• _WORK REQUEST_: Using the records below, write out the line with "Low Income landlords" and each line after it through the final one, exactly, and only those.

(Stored records)
——————————

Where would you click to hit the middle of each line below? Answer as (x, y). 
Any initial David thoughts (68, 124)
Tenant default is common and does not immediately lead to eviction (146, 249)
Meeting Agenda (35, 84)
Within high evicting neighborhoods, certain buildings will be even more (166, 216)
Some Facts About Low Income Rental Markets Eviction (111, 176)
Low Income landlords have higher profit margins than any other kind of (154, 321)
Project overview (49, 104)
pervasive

——————————

• _WRITTEN ANSWER_:
Low Income landlords have higher profit margins than any other kind of (154, 321)
Project overview (49, 104)
pervasive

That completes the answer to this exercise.